I had never heard the term “flipped” teaching, so I wanted to make a note of it, via Mel Chua, who says:
my classmate Nikitha’s project for pedagogy class: redesign Purdue’s MATLAB-heavy intro-to-engineering first-year class to use a “flipped” model – view lectures at home, work on homework in class where there’s help available. (Mind you, this doesn’t mean they’ll implement it; she’s a TA, not the prof. Still, it’s cool.)
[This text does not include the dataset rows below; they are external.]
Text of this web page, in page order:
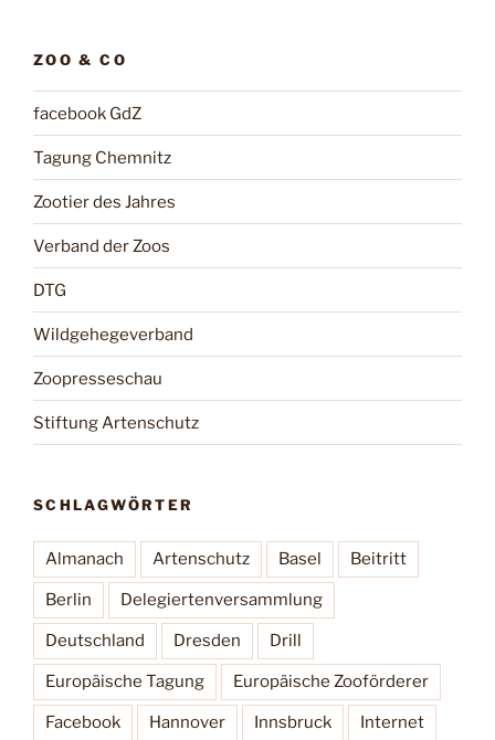
ZOO & CO
facebook GdZ
Tagung Chemnitz
Zootier des Jahres
Verband der Zoos
DTG
Wildgehegeverband
Zoopresseschau
Stiftung Artenschutz
SCHLAGWÖRTER
Almanach Artenschutz Basel Beitritt
Berlin Delegiertenversammlung
Deutschland Dresden Drill
Europäische Tagung Europäische Zooförderer
Facebook Hannover Innsbruck Internet
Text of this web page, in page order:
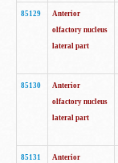
85129
Anterior
olfactory nucleus
lateral part
85130
Anterior
olfactory nucleus
lateral part
85131
Anterior
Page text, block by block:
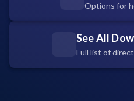
Options for
See All
Full list of
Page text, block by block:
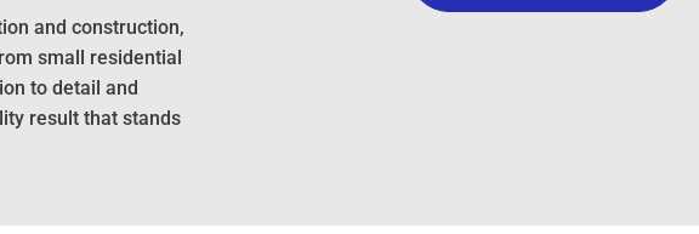
and construction,
small residential
to detail and
result that stands
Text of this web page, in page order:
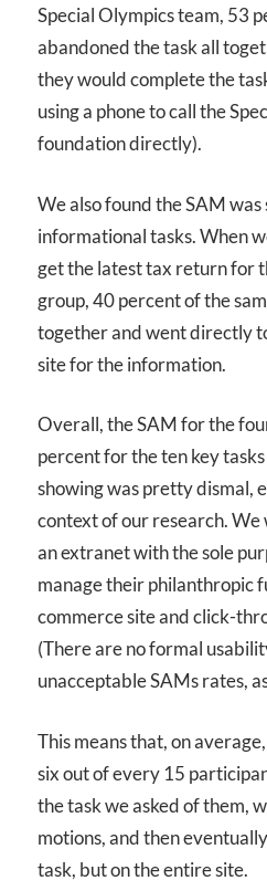
Special Olympics team, 53
abandoned the task all
they would complete the
using a phone to call the
foundation directly).
We also found theSAMwas
informational tasks. When
get the latest tax return for
group, 40 percent of the
together and went directly
site for the information.
Overall, theSAMfor the
percent for the ten key
showing was pretty dismal,
context of our research.
an extranet with the sole
manage their philanthropic
commerce site and click-
(There are no formal
unacceptable SAMs rates,
This means that, on
six out of every 15
the task we asked of them,
motions, and then
task, but on the entire site.
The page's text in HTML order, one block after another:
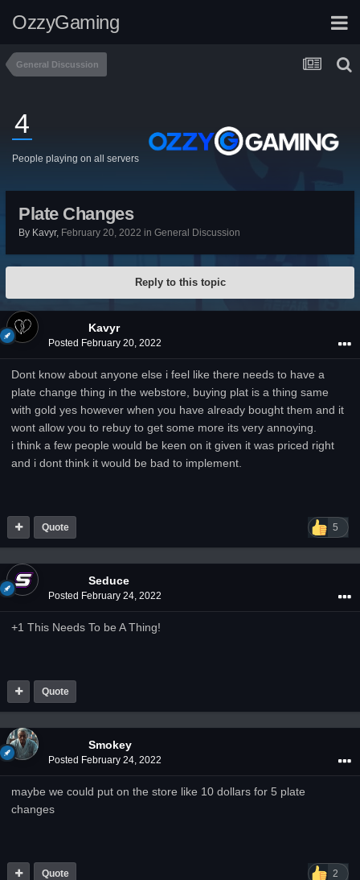
OzzyGaming
General Discussion
4
People playing on all servers
Plate Changes
By Kavyr, February 20, 2022 in General Discussion
Reply to this topic
Kavyr
Posted February 20, 2022
Dont know about anyone else i feel like there needs to have a
plate change thing in the webstore, buying plat is a thing same
with gold yes however when you have already bought them and it
wont allow you to rebuy to get some more its very annoying.
i think a few people would be keen on it given it was priced right
and i dont think it would be bad to implement.
5
Quote
Seduce
Posted February 24, 2022
+1 This Needs To be A Thing!
Quote
Smokey
Posted February 24, 2022
maybe we could put on the store like 10 dollars for 5 plate
changes
2
Quote
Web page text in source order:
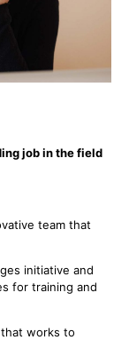
job in the field
team that
initiative and
for training and
works to
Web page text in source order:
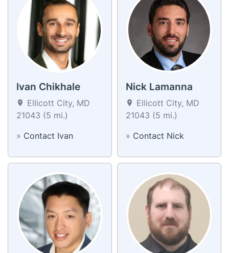
Ivan Chikhale
Ellicott City, MD
21043 (5 mi.)
» Contact Ivan
Nick Lamanna
Ellicott City, MD
21043 (5 mi.)
» Contact Nick
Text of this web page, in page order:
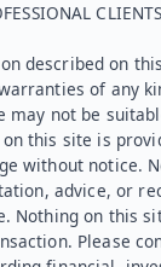
described on
of any
may not be
this site is
without notice.
advice, or
Nothing on this
Please
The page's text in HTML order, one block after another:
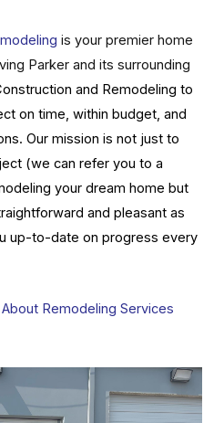
is your premier home
Parker and its surrounding
and Remodeling to
on time, within budget, and
Our mission is not just to
(we can refer you to a
your dream home but
and pleasant as
up-to-date on progress every
Remodeling Services
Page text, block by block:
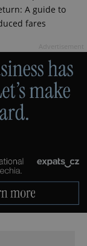
A guide to
fares
PHP.net
.www.expats.cz
.expats.cz 6
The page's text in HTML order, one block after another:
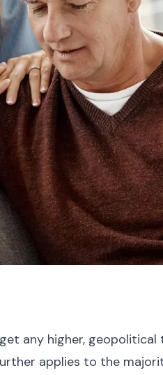
any higher, geopolitical
applies to the
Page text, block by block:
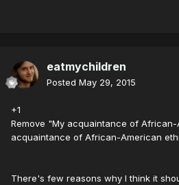
eatmychildren
Posted May 29, 2015
+1
Remove "My acquaintance of
acquaintance of African-American
There's few reasons why I think it

Flipped teaching is one of the ideas that could help sustain and justify small-group teaching as highly scaleable online learning becomes feasible and productive; MSNBC notes that, “Apparently even the Stanford students preferred watching the classroom lectures as online videos on their own time.” They report that 85-90% of Thrun’s in-person AI class at Stanford AI had stopped attending by the end of the class. Imagine Thrun’s shock: “These are students who pay $30,000 a year to Stanford to see the best and brightest of our professors, and they prefer to see us on video?”
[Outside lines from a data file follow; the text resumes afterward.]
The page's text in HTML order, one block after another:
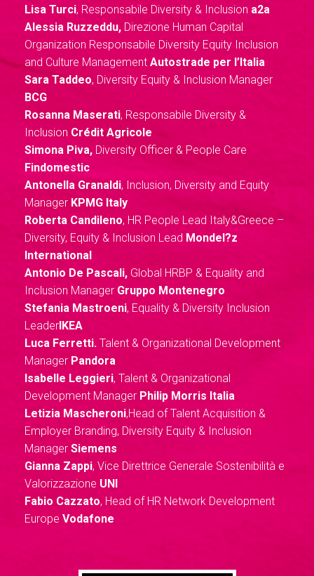
Lisa Turci, Responsabile Diversity & Inclusion a2a
Alessia Ruzzeddu, Direzione Human Capital
Organization Responsabile Diversity Equity Inclusion
and Culture Management Autostrade per l’Italia
Sara Taddeo, Diversity Equity & Inclusion Manager
BCG
Rosanna Maserati, Responsabile Diversity &
Inclusion Crédit Agricole
Simona Piva, Diversity Officer & People Care
Findomestic
Antonella Granaldi, Inclusion, Diversity and Equity
Manager KPMG Italy
Roberta Candileno, HR People Lead Italy&Greece –
Diversity, Equity & Inclusion Lead Mondel?z
International
Antonio De Pascali, Global HRBP & Equality and
Inclusion Manager Gruppo Montenegro
Stefania Mastroeni, Equality & Diversity Inclusion
Leader IKEA
Luca Ferretti. Talent & Organizational Development
Manager Pandora
Isabelle Leggieri, Talent & Organizational
Development Manager Philip Morris Italia
Letizia Mascheroni,Head of Talent Acquisition &
Employer Branding, Diversity Equity & Inclusion
Manager Siemens
Gianna Zappi, Vice Direttrice Generale Sostenibilità e
Valorizzazione UNI
Fabio Cazzato, Head of HR Network Development
Europe Vodafone
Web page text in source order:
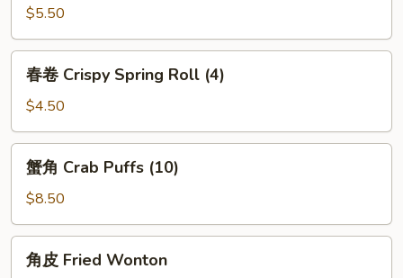
Egg
Roll
(2)
$5.50
春
Crispy
Spring
Roll
(4)
春卷 Crispy Spring Roll (4)
$4.50
蟹
Crab
Puffs
(10)
蟹角 Crab Puffs (10)
$8.50
角
角皮 Fried Wonton
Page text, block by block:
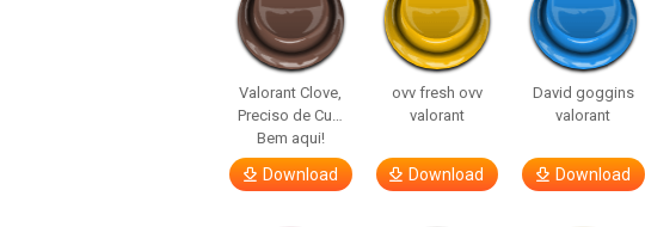
Valorant Clove,
Preciso de Cu…
Bem aqui!
Download
ovv fresh ovv
valorant
Download
David goggins
valorant
Download
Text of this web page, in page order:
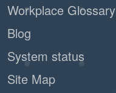
Workplace Glossary
Blog
System status
Site Map
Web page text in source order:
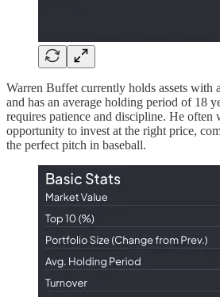
Warren Buffet currently holds assets with
and has an average holding period of 18
requires patience and discipline. He often
opportunity to invest at the right price,
the perfect pitch in baseball.
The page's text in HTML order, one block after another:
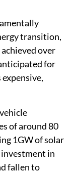
transition,
over
for
of around 80
1GW of solar
in
fallen to
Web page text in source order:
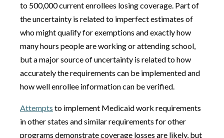
to 500,000 current enrollees losing coverage. Part of
the uncertainty is related to imperfect estimates of
who might qualify for exemptions and exactly how
many hours people are working or attending school,
but a major source of uncertainty is related to how
accurately the requirements can be implemented and
how well enrollee information can be verified.
Attempts to implement Medicaid work requirements
in other states and similar requirements for other
programs demonstrate coverage losses are likely, but

In-class homework is not a new idea: the success of Berkeley’s Math/Science Workshop and UT’s Emerging Scholars Program (which I TA’d back in the days when I taught calculus) was based on providing challenging problems and group study support in class.
Nor is avoiding lecture: It would be interesting to compare the underlying philosophy of flip teaching to St. John’s, where, rather than listening lectures, students discuss the source materials in small groups. It was a wonderful way to learn!